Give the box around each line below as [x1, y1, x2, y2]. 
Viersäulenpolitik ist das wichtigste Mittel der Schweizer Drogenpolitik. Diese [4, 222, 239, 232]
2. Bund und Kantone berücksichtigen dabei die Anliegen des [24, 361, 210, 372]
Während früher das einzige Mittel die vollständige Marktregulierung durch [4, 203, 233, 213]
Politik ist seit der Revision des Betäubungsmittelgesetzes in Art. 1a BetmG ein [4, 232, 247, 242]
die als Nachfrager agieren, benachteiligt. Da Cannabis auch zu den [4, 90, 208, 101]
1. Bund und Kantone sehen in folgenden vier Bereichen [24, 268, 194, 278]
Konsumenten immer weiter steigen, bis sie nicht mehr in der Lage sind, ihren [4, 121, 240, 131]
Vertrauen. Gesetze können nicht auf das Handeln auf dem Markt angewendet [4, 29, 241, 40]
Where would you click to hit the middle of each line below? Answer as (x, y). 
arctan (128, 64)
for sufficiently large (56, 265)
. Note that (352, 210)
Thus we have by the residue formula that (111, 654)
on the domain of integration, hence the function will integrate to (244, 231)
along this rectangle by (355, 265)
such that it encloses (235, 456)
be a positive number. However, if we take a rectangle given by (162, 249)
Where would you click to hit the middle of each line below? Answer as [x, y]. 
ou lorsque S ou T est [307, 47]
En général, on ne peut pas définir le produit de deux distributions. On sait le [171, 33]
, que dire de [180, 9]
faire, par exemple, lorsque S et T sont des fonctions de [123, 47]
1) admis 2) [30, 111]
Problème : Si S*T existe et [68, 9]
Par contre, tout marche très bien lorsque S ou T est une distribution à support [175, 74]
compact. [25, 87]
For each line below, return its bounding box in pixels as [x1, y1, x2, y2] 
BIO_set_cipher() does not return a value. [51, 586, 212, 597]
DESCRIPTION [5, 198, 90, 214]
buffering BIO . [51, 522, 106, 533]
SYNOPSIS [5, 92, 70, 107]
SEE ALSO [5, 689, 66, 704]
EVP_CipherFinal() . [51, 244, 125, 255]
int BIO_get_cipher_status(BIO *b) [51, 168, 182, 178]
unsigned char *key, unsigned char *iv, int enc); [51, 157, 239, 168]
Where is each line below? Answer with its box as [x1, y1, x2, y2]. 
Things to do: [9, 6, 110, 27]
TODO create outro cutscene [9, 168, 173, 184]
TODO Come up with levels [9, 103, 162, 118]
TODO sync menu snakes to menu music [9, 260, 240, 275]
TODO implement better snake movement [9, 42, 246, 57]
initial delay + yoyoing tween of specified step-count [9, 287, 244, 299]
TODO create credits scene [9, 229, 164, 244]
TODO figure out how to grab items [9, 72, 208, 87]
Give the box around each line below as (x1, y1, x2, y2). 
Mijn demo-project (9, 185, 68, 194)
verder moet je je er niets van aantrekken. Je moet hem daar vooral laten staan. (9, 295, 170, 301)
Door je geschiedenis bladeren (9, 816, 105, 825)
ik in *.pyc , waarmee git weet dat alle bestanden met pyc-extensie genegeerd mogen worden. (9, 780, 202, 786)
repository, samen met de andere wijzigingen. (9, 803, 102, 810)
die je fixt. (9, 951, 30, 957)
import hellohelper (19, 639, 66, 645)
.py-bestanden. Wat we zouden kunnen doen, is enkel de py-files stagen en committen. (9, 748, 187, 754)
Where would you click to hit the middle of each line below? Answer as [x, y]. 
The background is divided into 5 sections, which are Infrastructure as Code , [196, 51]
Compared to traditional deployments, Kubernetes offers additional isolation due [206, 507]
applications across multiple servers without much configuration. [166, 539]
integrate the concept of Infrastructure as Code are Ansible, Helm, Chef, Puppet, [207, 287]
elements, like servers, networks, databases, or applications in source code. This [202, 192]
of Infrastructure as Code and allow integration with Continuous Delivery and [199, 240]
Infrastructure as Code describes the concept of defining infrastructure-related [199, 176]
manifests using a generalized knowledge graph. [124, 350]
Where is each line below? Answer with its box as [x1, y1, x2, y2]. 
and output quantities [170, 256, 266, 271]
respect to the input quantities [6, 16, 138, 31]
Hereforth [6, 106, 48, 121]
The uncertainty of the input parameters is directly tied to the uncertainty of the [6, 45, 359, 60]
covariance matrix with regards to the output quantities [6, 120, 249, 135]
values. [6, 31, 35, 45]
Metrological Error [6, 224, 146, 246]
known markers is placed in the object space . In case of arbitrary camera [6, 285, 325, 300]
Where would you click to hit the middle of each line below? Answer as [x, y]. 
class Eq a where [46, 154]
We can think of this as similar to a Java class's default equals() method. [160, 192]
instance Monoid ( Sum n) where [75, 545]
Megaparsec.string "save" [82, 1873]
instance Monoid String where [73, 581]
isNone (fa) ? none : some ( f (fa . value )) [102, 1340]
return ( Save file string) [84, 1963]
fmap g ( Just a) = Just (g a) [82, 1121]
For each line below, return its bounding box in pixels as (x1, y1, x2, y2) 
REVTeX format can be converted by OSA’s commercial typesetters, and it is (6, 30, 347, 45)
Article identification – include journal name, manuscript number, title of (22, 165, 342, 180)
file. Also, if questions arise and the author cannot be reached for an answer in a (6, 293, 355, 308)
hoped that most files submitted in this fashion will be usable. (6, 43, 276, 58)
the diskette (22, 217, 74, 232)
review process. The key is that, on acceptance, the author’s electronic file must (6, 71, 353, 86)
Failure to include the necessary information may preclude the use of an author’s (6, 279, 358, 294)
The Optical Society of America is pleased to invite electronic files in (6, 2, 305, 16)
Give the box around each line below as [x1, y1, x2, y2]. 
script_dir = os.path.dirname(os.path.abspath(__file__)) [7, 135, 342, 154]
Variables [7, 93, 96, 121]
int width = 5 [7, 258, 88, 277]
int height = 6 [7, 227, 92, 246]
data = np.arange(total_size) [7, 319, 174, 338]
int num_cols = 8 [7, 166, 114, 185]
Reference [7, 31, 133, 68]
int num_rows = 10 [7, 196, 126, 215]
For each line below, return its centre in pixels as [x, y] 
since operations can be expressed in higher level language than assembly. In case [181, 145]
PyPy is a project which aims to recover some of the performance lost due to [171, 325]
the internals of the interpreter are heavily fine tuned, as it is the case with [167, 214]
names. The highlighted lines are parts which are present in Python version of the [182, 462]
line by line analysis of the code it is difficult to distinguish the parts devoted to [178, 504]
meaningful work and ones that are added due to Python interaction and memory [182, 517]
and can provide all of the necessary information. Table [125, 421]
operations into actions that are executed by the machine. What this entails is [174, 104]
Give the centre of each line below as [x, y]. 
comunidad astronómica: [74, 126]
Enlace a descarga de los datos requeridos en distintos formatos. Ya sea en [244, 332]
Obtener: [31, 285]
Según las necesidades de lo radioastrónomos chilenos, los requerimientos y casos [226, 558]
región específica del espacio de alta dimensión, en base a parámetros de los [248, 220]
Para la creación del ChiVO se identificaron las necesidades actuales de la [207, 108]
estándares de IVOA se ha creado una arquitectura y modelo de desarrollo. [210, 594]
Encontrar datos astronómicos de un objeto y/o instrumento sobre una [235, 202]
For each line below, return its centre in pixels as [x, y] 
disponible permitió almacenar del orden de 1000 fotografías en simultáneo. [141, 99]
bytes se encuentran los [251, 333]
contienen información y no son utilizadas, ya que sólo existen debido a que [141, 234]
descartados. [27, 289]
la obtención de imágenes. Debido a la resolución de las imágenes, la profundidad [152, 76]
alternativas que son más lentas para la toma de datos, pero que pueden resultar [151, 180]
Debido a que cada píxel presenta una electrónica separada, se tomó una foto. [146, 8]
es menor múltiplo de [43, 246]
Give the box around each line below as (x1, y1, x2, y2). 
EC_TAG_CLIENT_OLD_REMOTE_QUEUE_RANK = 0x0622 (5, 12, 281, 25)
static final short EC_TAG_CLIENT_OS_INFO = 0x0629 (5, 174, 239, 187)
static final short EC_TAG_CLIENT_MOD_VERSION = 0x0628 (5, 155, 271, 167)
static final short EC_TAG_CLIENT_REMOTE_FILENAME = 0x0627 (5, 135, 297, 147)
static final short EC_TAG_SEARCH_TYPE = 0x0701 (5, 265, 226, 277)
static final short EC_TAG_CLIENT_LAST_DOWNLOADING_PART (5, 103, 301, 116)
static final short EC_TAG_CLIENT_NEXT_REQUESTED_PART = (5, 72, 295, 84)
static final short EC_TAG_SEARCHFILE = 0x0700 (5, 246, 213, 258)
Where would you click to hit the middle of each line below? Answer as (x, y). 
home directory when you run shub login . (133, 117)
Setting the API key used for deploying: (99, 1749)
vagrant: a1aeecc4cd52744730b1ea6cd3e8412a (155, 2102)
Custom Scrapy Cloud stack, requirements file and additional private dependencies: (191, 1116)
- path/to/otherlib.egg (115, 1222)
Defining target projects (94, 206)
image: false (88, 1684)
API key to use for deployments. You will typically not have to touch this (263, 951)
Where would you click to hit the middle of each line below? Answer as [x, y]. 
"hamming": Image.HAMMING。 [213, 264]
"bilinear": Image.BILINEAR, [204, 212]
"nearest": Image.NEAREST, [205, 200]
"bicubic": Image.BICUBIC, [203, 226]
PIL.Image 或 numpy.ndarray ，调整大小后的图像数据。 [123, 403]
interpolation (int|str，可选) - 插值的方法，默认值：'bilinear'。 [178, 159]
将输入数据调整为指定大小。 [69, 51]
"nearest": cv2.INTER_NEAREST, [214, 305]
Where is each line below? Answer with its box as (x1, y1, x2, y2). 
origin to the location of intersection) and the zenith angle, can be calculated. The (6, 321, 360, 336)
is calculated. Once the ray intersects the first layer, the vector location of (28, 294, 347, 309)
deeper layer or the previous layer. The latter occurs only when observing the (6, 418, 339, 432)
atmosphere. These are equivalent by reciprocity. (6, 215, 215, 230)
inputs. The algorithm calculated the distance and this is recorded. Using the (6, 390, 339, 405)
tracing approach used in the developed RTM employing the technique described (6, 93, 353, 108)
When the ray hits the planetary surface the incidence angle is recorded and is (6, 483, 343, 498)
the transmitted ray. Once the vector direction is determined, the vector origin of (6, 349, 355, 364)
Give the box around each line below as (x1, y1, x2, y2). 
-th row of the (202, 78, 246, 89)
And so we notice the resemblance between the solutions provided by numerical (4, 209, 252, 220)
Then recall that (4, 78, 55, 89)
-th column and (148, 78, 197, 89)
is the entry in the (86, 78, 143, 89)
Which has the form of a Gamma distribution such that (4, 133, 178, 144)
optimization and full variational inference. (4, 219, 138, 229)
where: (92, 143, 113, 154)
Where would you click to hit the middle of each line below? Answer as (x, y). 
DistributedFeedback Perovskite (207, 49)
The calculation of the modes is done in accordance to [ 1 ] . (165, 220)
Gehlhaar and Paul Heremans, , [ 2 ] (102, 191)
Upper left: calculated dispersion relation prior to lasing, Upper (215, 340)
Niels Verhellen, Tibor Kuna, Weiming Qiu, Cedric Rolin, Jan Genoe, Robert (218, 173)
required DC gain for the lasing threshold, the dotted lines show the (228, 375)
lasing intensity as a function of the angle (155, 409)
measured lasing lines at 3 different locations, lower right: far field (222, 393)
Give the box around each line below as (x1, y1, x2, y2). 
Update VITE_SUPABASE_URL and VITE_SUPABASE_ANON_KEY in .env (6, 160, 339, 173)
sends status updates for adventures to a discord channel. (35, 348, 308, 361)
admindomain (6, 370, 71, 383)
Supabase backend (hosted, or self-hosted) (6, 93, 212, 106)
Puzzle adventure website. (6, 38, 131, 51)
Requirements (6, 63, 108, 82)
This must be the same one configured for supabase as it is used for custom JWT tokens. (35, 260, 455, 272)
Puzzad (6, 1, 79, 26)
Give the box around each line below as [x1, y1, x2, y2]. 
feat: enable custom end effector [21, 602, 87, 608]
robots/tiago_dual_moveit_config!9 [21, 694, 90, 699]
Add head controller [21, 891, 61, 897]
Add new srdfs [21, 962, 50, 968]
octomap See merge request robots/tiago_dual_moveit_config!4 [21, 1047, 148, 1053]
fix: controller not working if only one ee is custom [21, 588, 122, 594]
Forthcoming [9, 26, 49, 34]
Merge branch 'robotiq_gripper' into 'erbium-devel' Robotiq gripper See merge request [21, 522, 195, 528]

□ □ □ □ □ □ □

*HOW TO COMPLETE THIS TASK*
Print, from the entries above, the line with "ik in *.pyc", the line with "integrate the concept" and all lines between them, exactly and with nothing else.

*WRITTEN REPLY*
ik in *.pyc , waarmee git weet dat alle bestanden met pyc-extensie genegeerd mogen worden. (9, 780, 202, 786)
repository, samen met de andere wijzigingen. (9, 803, 102, 810)
die je fixt. (9, 951, 30, 957)
import hellohelper (19, 639, 66, 645)
.py-bestanden. Wat we zouden kunnen doen, is enkel de py-files stagen en committen. (9, 748, 187, 754)
Where would you click to hit the middle of each line below? Answer as [x, y]. 
The background is divided into 5 sections, which are Infrastructure as Code , [196, 51]
Compared to traditional deployments, Kubernetes offers additional isolation due [206, 507]
applications across multiple servers without much configuration. [166, 539]
integrate the concept of Infrastructure as Code are Ansible, Helm, Chef, Puppet, [207, 287]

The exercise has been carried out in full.